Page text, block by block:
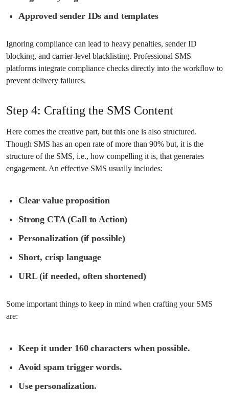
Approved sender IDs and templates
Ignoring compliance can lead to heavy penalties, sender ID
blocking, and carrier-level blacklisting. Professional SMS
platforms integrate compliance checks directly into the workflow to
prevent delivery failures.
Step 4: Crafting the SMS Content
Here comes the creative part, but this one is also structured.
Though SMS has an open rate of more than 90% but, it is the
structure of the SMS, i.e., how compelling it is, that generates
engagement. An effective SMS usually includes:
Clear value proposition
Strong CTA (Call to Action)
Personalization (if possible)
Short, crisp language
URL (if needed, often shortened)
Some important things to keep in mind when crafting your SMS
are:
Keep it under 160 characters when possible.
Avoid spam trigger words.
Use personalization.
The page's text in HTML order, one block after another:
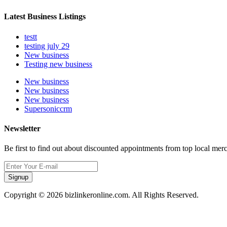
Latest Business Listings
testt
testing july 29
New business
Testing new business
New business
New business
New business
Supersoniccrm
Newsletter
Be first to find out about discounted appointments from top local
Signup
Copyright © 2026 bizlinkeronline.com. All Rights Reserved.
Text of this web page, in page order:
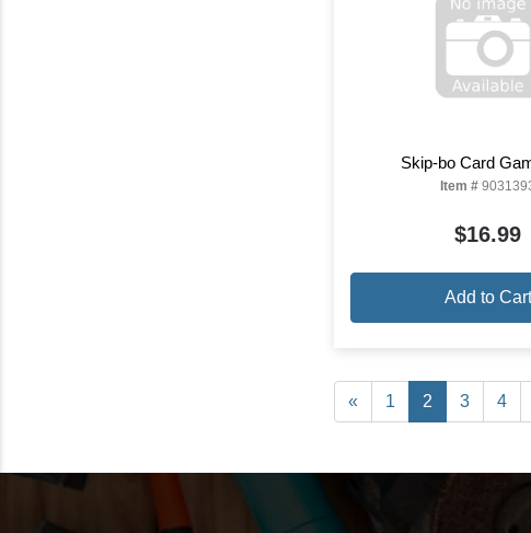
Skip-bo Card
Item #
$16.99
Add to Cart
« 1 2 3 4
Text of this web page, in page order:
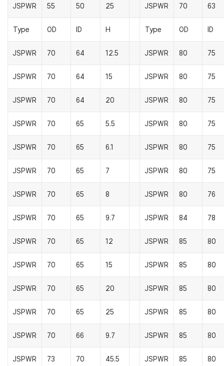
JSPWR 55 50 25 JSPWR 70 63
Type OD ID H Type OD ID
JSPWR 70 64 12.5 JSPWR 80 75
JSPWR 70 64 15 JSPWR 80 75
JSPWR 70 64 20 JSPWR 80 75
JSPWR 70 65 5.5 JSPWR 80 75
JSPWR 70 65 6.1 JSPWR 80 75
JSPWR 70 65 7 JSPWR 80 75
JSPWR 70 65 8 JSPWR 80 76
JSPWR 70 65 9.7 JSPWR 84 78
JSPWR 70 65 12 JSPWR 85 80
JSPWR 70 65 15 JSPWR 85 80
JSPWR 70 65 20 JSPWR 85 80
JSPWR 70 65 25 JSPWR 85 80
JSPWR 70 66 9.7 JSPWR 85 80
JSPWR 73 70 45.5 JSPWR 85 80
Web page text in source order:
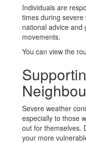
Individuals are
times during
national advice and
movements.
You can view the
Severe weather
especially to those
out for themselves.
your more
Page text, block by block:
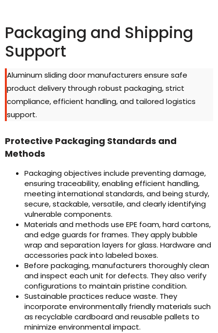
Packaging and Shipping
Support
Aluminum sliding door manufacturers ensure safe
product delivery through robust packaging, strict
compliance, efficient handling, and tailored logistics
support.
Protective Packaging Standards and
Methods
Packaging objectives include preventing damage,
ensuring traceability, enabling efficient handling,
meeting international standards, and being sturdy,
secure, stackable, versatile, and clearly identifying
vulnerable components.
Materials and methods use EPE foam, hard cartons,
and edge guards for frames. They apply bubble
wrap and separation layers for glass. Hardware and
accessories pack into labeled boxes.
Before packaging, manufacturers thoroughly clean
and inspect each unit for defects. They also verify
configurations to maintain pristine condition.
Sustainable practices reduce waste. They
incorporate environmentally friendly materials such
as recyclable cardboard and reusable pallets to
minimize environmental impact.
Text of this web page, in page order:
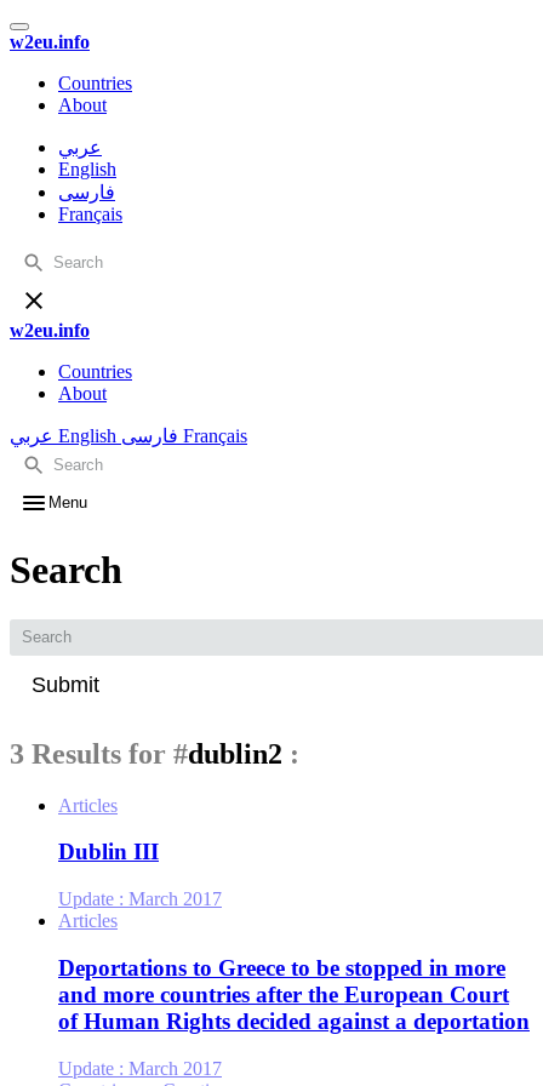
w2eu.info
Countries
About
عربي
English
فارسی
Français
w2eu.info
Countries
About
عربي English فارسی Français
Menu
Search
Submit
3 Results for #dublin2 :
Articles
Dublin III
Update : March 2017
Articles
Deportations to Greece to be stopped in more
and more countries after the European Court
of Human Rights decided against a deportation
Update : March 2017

◆ What is needed
Please count how many lines of the listing include the word "possible", giving the number by itself.

◆ Answer section
2